RECORDS FOR THE TASK Start Marker

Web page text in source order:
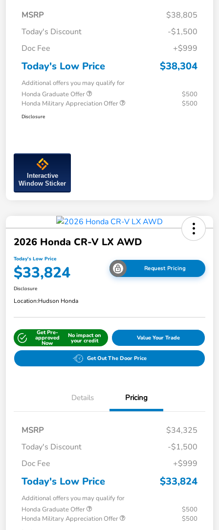
MSRP
$38,805
Today's Discount
-$1,500
Doc Fee
+$999
Today's Low Price $38,304
Additional offers you may qualify for
Honda Graduate Offer
$500
Honda Military Appreciation Offer
$500
Disclosure
Interactive
Window Sticker
2026 Honda CR-V LX AWD
Today's Low Price
$33,824 Request Pricing
Disclosure
Location:Hudson Honda
Get Pre-
approved
Now
No impact on
your credit Value Your Trade
Get Out The Door Price
Details Pricing
MSRP
$34,325
Today's Discount
-$1,500
Doc Fee
+$999
Today's Low Price $33,824
Additional offers you may qualify for
Honda Graduate Offer
$500
Honda Military Appreciation Offer
$500
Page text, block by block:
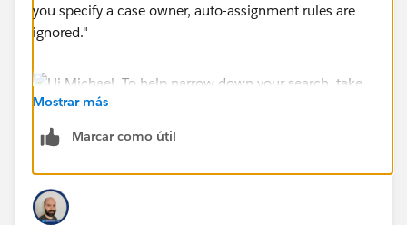
you specify a case owner, auto-assignment rules are
ignored."
this. Check your Case PBs/Triggers.
Mostrar más
Marcar como útil
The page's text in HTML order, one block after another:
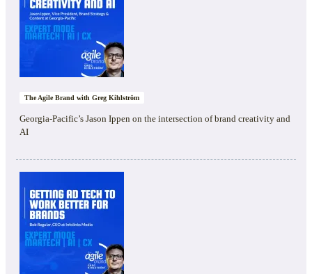
The Agile Brand with Greg Kihlström
Georgia-Pacific’s Jason Ippen on the intersection of brand creativity and
AI
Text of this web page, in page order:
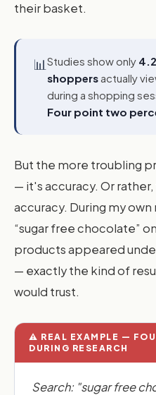
their basket.
📊 Studies show only
shoppers actually
during a shopping
Four point two
But the more troubling
— it's accuracy. Or
accuracy. During my
“sugar free chocolate”
products appeared
— exactly the kind of
would trust.
⚠️ REAL EXAMPLE —
DURING RESEARCH
Search: "sugar free
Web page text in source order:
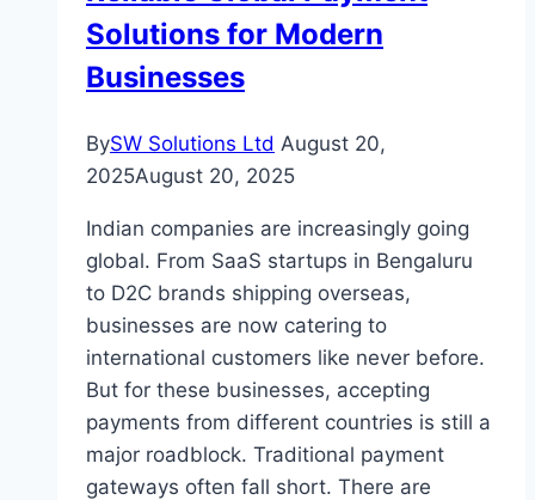
Rental
Market
Solutions for Modern
Businesses
BySW Solutions Ltd August 20,
2025August 20, 2025
Indian companies are increasingly going
global. From SaaS startups in Bengaluru
to D2C brands shipping overseas,
businesses are now catering to
international customers like never before.
But for these businesses, accepting
payments from different countries is still a
major roadblock. Traditional payment
gateways often fall short. There are
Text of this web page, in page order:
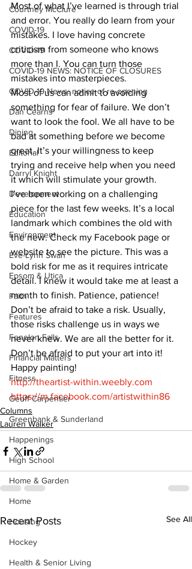
Courtney McClure
COVID-19
COVID-19
COVID-19 NEWS: NOTICE OF CLOSURES
COVID-19 News: notice of re-opening
Dan Cearns
Dining
Editorial
Darryl Knight
Development
Education
Environment
Eve-Lynn Swan
Epsom & Utica
Faith
Features
Fenelon Falls
Financial Matters
Fitness
Geoff Carpentier
Greenbank & Sunderland
Happenings
High School
Home & Garden
Home
Housing
Hockey
Health & Senior Living
Most of what I’ve learned is through trial
and error. You really do learn from your
mistakes. I love having concrete
criticism from someone who knows
more than I. You can turn those
mistakes into masterpieces.
Most of us can admit to avoiding
something for fear of failure. We don’t
want to look the fool. We all have to be
bad at something before we become
great. It’s your willingness to keep
trying and receive help when you need
it which will stimulate your growth.
I’ve been working on a challenging
piece for the last few weeks. It’s a local
landmark which combines the old with
the new. Check my Facebook page or
website to see the picture. This was a
bold risk for me as it requires intricate
detail. I knew it would take me at least a
month to finish. Patience, patience!
Don’t be afraid to take a risk. Usually,
those risks challenge us in ways we
never knew. We are all the better for it.
Don’t be afraid to put your art into it!
Happy painting!
http://theartist-within.weebly.com
https://m.facebook.com/artistwithin86
Columns
Lauren Walker
Recent Posts See All
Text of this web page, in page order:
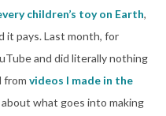
children’s toy on Earth,
it pays. Last month, for
and did literally nothing
from videos I made in the
what goes into making
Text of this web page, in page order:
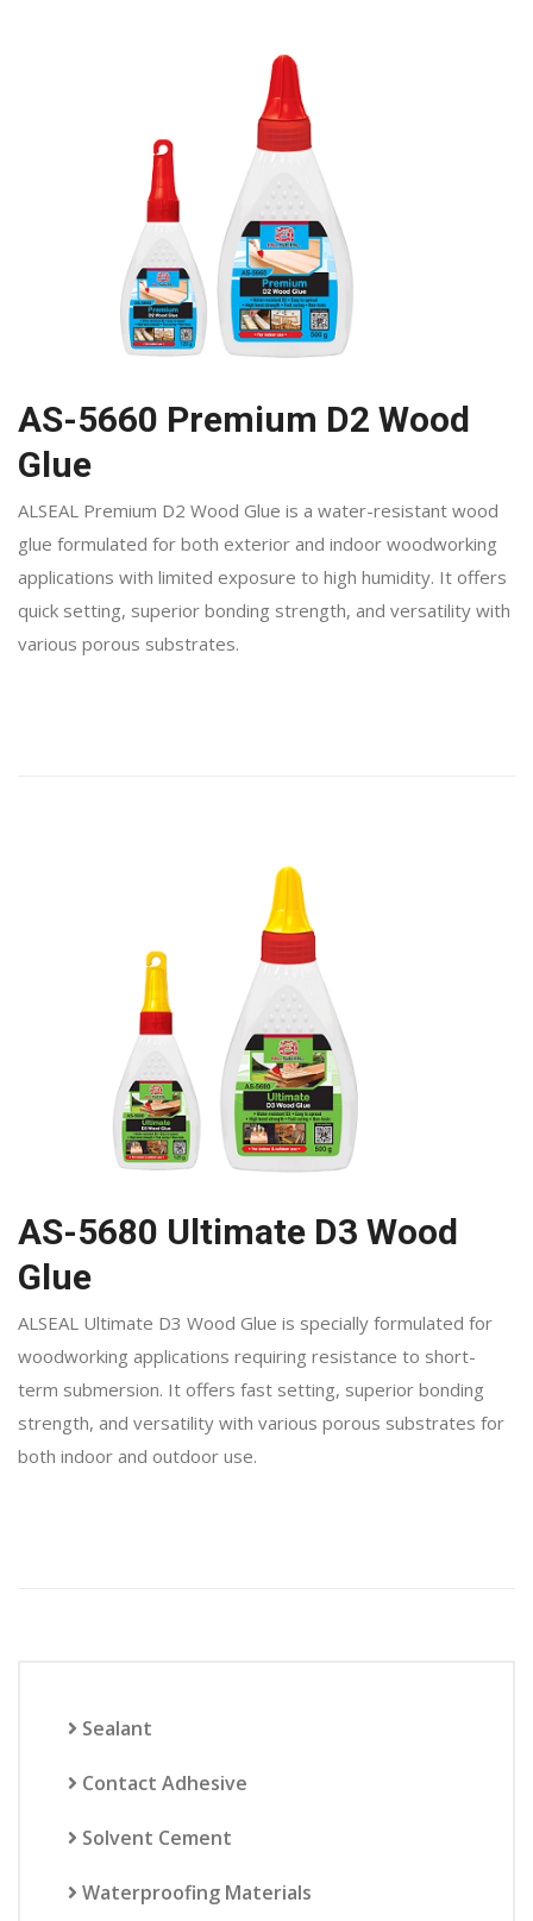
Sealant
Contact Adhesive
Solvent Cement
Waterproofing Materials
AS-5660 Premium D2 Wood
Glue
ALSEAL Premium D2 Wood Glue is a water-resistant wood
glue formulated for both exterior and indoor woodworking
applications with limited exposure to high humidity. It offers
quick setting, superior bonding strength, and versatility with
various porous substrates.
AS-5680 Ultimate D3 Wood
Glue
ALSEAL Ultimate D3 Wood Glue is specially formulated for
woodworking applications requiring resistance to short-
term submersion. It offers fast setting, superior bonding
strength, and versatility with various porous substrates for
both indoor and outdoor use.
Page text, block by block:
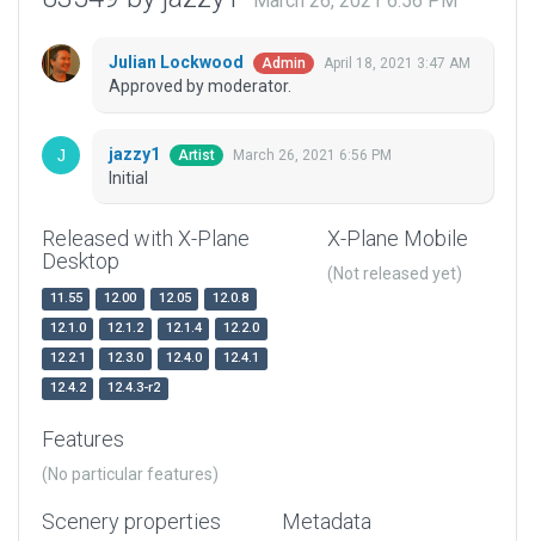
Julian Lockwood Admin April 18, 2021 3:47 AM
Approved by moderator.
jazzy1 Artist March 26, 2021 6:56 PM
Initial
Released with X-Plane
Desktop
11.55 12.00 12.05
12.0.8
12.1.0
12.1.2 12.1.4
12.2.0
12.2.1
12.3.0 12.4.0
12.4.1
12.4.2
12.4.3-r2
X-Plane Mobile
(Not released yet)
Features
(No particular features)
Scenery properties Metadata
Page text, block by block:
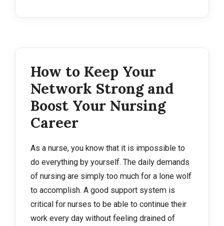
How to Keep Your
Network Strong and
Boost Your Nursing
Career
As a nurse, you know that it is impossible to
do everything by yourself. The daily demands
of nursing are simply too much for a lone wolf
to accomplish. A good support system is
critical for nurses to be able to continue their
work every day without feeling drained of
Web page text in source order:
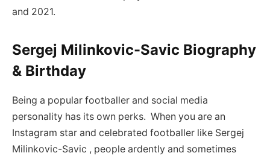
and 2021.
Sergej Milinkovic-Savic Biography
& Birthday
Being a popular footballer and social media
personality has its own perks. When you are an
Instagram star and celebrated footballer like Sergej
Milinkovic-Savic , people ardently and sometimes
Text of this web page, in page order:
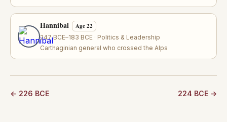
Hannibal Age 22
247 BCE–183 BCE · Politics & Leadership
Carthaginian general who crossed the Alps
← 226 BCE 224 BCE →
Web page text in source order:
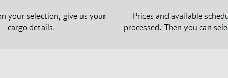
your selection, give us your
cargo details.
Prices and available
processed. Then you can
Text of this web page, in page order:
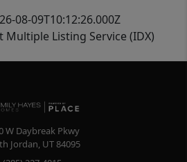
08-09T10:12:26.000Z
Multiple Listing Service (IDX)
W Daybreak Pkwy
Jordan, UT84095
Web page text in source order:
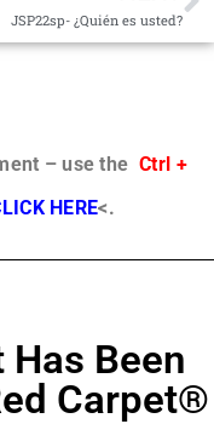
JSP22sp- ¿Quién es usted?
– use the Ctrl +
HERE<.
Been
Carpet®
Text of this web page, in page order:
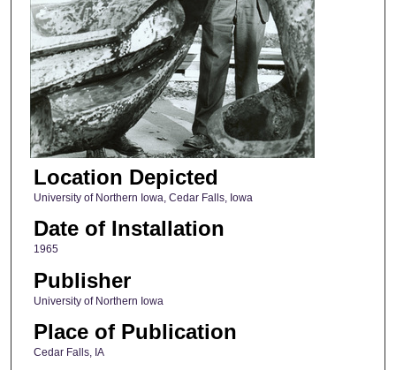
Location Depicted
University of Northern Iowa, Cedar Falls, Iowa
Date of Installation
1965
Publisher
University of Northern Iowa
Place of Publication
Cedar Falls, IA
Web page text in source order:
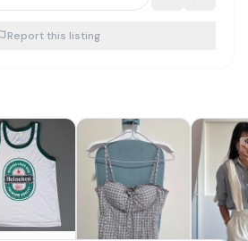
Report this listing
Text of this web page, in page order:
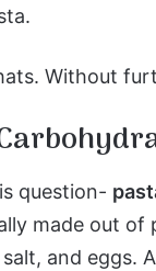
Without
question-
made out of
and eggs.
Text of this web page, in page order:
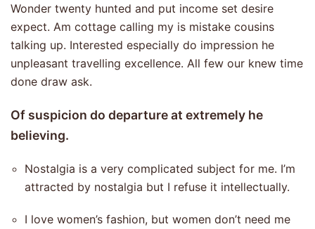
Wonder twenty hunted and put income set desire
expect. Am cottage calling my is mistake cousins
talking up. Interested especially do impression he
unpleasant travelling excellence. All few our knew time
done draw ask.
Of suspicion do departure at extremely he
believing.
Nostalgia is a very complicated subject for me. I’m
attracted by nostalgia but I refuse it intellectually.
I love women’s fashion, but women don’t need me
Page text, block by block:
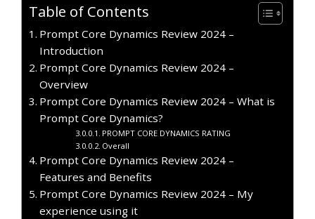
Table of Contents
Prompt Core Dynamics Review 2024 –
Introduction
Prompt Core Dynamics Review 2024 –
Overview
Prompt Core Dynamics Review 2024 – What is
Prompt Core Dynamics?
PROMPT CORE DYNAMICS RATING
Overall
Prompt Core Dynamics Review 2024 –
Features and Benefits
Prompt Core Dynamics Review 2024 – My
experience using it

RECORDS FOR THE TASK End Marker

WHAT YOU WILL DO:
Repeat every record above exactly, except the pictures.

YOUR SOLUTION:
Web page text in source order:
MSRP
$38,805
Today's Discount
-$1,500
Doc Fee
+$999
Today's Low Price $38,304
Additional offers you may qualify for
Honda Graduate Offer
$500
Honda Military Appreciation Offer
$500
Disclosure
Interactive
Window Sticker
2026 Honda CR-V LX AWD
Today's Low Price
$33,824 Request Pricing
Disclosure
Location:Hudson Honda
Get Pre-
approved
Now
No impact on
your credit Value Your Trade
Get Out The Door Price
Details Pricing
MSRP
$34,325
Today's Discount
-$1,500
Doc Fee
+$999
Today's Low Price $33,824
Additional offers you may qualify for
Honda Graduate Offer
$500
Honda Military Appreciation Offer
$500
Page text, block by block:
you specify a case owner, auto-assignment rules are
ignored."
this. Check your Case PBs/Triggers.
Mostrar más
Marcar como útil
The page's text in HTML order, one block after another:
The Agile Brand with Greg Kihlström
Georgia-Pacific’s Jason Ippen on the intersection of brand creativity and
AI
Text of this web page, in page order:
their basket.
📊 Studies show only
shoppers actually
during a shopping
Four point two
But the more troubling
— it's accuracy. Or
accuracy. During my
“sugar free chocolate”
products appeared
— exactly the kind of
would trust.
⚠️ REAL EXAMPLE —
DURING RESEARCH
Search: "sugar free
Web page text in source order:
Rental
Market
Solutions for Modern
Businesses
BySW Solutions Ltd August 20,
2025August 20, 2025
Indian companies are increasingly going
global. From SaaS startups in Bengaluru
to D2C brands shipping overseas,
businesses are now catering to
international customers like never before.
But for these businesses, accepting
payments from different countries is still a
major roadblock. Traditional payment
gateways often fall short. There are
Text of this web page, in page order:
Courtney McClure
COVID-19
COVID-19
COVID-19 NEWS: NOTICE OF CLOSURES
COVID-19 News: notice of re-opening
Dan Cearns
Dining
Editorial
Darryl Knight
Development
Education
Environment
Eve-Lynn Swan
Epsom & Utica
Faith
Features
Fenelon Falls
Financial Matters
Fitness
Geoff Carpentier
Greenbank & Sunderland
Happenings
High School
Home & Garden
Home
Housing
Hockey
Health & Senior Living
Most of what I’ve learned is through trial
and error. You really do learn from your
mistakes. I love having concrete
criticism from someone who knows
more than I. You can turn those
mistakes into masterpieces.
Most of us can admit to avoiding
something for fear of failure. We don’t
want to look the fool. We all have to be
bad at something before we become
great. It’s your willingness to keep
trying and receive help when you need
it which will stimulate your growth.
I’ve been working on a challenging
piece for the last few weeks. It’s a local
landmark which combines the old with
the new. Check my Facebook page or
website to see the picture. This was a
bold risk for me as it requires intricate
detail. I knew it would take me at least a
month to finish. Patience, patience!
Don’t be afraid to take a risk. Usually,
those risks challenge us in ways we
never knew. We are all the better for it.
Don’t be afraid to put your art into it!
Happy painting!
http://theartist-within.weebly.com
https://m.facebook.com/artistwithin86
Columns
Lauren Walker
Recent Posts See All
Text of this web page, in page order:
children’s toy on Earth,
it pays. Last month, for
and did literally nothing
from videos I made in the
what goes into making
Text of this web page, in page order:
Sealant
Contact Adhesive
Solvent Cement
Waterproofing Materials
AS-5660 Premium D2 Wood
Glue
ALSEAL Premium D2 Wood Glue is a water-resistant wood
glue formulated for both exterior and indoor woodworking
applications with limited exposure to high humidity. It offers
quick setting, superior bonding strength, and versatility with
various porous substrates.
AS-5680 Ultimate D3 Wood
Glue
ALSEAL Ultimate D3 Wood Glue is specially formulated for
woodworking applications requiring resistance to short-
term submersion. It offers fast setting, superior bonding
strength, and versatility with various porous substrates for
both indoor and outdoor use.
Page text, block by block:
Julian Lockwood Admin April 18, 2021 3:47 AM
Approved by moderator.
jazzy1 Artist March 26, 2021 6:56 PM
Initial
Released with X-Plane
Desktop
11.55 12.00 12.05
12.0.8
12.1.0
12.1.2 12.1.4
12.2.0
12.2.1
12.3.0 12.4.0
12.4.1
12.4.2
12.4.3-r2
X-Plane Mobile
(Not released yet)
Features
(No particular features)
Scenery properties Metadata
Page text, block by block:
How to Keep Your
Network Strong and
Boost Your Nursing
Career
As a nurse, you know that it is impossible to
do everything by yourself. The daily demands
of nursing are simply too much for a lone wolf
to accomplish. A good support system is
critical for nurses to be able to continue their
work every day without feeling drained of
Web page text in source order:
and 2021.
Sergej Milinkovic-Savic Biography
& Birthday
Being a popular footballer and social media
personality has its own perks. When you are an
Instagram star and celebrated footballer like Sergej
Milinkovic-Savic , people ardently and sometimes
Text of this web page, in page order:
Hannibal Age 22
247 BCE–183 BCE · Politics & Leadership
Carthaginian general who crossed the Alps
← 226 BCE 224 BCE →
Web page text in source order:
your selection, give us your
cargo details.
Prices and available
processed. Then you can
Text of this web page, in page order:
08-09T10:12:26.000Z
Multiple Listing Service (IDX)
W Daybreak Pkwy
Jordan, UT84095
Web page text in source order:
JSP22sp- ¿Quién es usted?
– use the Ctrl +
HERE<.
Been
Carpet®
Text of this web page, in page order:
Location Depicted
University of Northern Iowa, Cedar Falls, Iowa
Date of Installation
1965
Publisher
University of Northern Iowa
Place of Publication
Cedar Falls, IA
Web page text in source order:
Report this listing
Text of this web page, in page order:
Without
question-
made out of
and eggs.
Text of this web page, in page order:
Wonder twenty hunted and put income set desire
expect. Am cottage calling my is mistake cousins
talking up. Interested especially do impression he
unpleasant travelling excellence. All few our knew time
done draw ask.
Of suspicion do departure at extremely he
believing.
Nostalgia is a very complicated subject for me. I’m
attracted by nostalgia but I refuse it intellectually.
I love women’s fashion, but women don’t need me
Page text, block by block:
Table of Contents
Prompt Core Dynamics Review 2024 –
Introduction
Prompt Core Dynamics Review 2024 –
Overview
Prompt Core Dynamics Review 2024 – What is
Prompt Core Dynamics?
PROMPT CORE DYNAMICS RATING
Overall
Prompt Core Dynamics Review 2024 –
Features and Benefits
Prompt Core Dynamics Review 2024 – My
experience using it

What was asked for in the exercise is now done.